Records for the task »
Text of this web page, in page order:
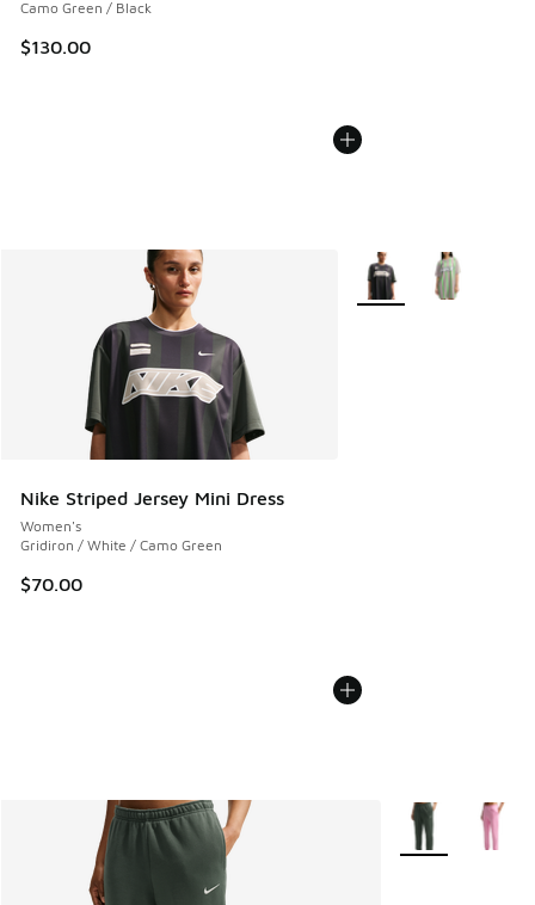
Camo Green / Black
$130.00
Nike Striped Jersey Mini Dress
Women's
Gridiron / White / Camo Green
$70.00
More Colors Available
More Colors
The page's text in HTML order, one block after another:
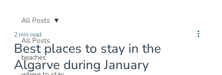
All Posts
beaches
All Posts
Best places to stay in the
Algarve during January
2 min read
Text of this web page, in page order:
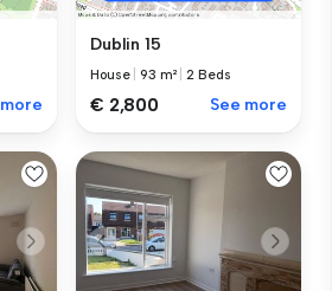
Dublin 15
House |93 m² |2 Beds
€ 2,800 See more
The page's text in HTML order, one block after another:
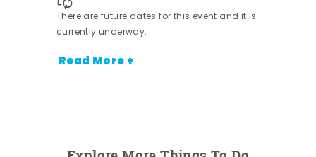
There are future dates for this event and it is
currently underway.
Read More +
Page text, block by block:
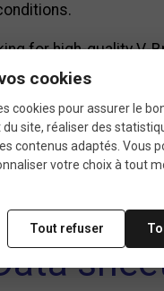
for high-quality V-
to explore our
that best suits
cookies
cookies pour assurer le
site, réaliser des
contenus adaptés. Vous
votre choix à tout
Tout refuser
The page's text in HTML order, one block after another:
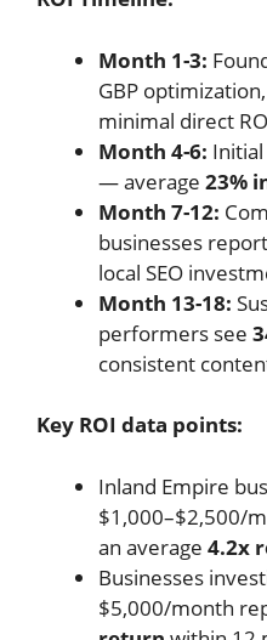
Month 1-3:
GBP
minimal direct
Month 4-6:
— average 23%
Month 7-12:
businesses
local SEO
Month 13-18:
performers see
consistent
Key ROI data points:
Inland Empire
$1,000–$2,500/
an average 4.2x
Businesses
$5,000/month
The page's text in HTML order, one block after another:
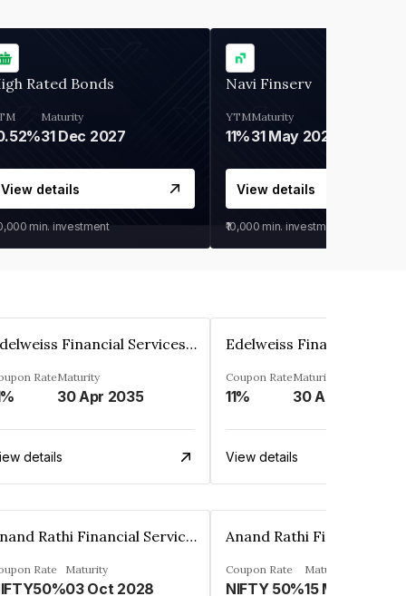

What you are asked to do » Each entry above should be restated word for word, though no picture may appear in the copy.

Exercise output »
Text of this web page, in page order:
Camo Green / Black
$130.00
Nike Striped Jersey Mini Dress
Women's
Gridiron / White / Camo Green
$70.00
More Colors Available
More Colors
The page's text in HTML order, one block after another:
All Posts
beaches
All Posts
Best places to stay in the
Algarve during January
2 min read
Text of this web page, in page order:
Dublin 15
House |93 m² |2 Beds
€ 2,800 See more
The page's text in HTML order, one block after another:
There are future dates for this event and it is
currently underway.
Read More +
Page text, block by block:
for high-quality V-
to explore our
that best suits
cookies
cookies pour assurer le
site, réaliser des
contenus adaptés. Vous
votre choix à tout
Tout refuser
The page's text in HTML order, one block after another:
Month 1-3:
GBP
minimal direct
Month 4-6:
— average 23%
Month 7-12:
businesses
local SEO
Month 13-18:
performers see
consistent
Key ROI data points:
Inland Empire
$1,000–$2,500/
an average 4.2x
Businesses
$5,000/month
The page's text in HTML order, one block after another:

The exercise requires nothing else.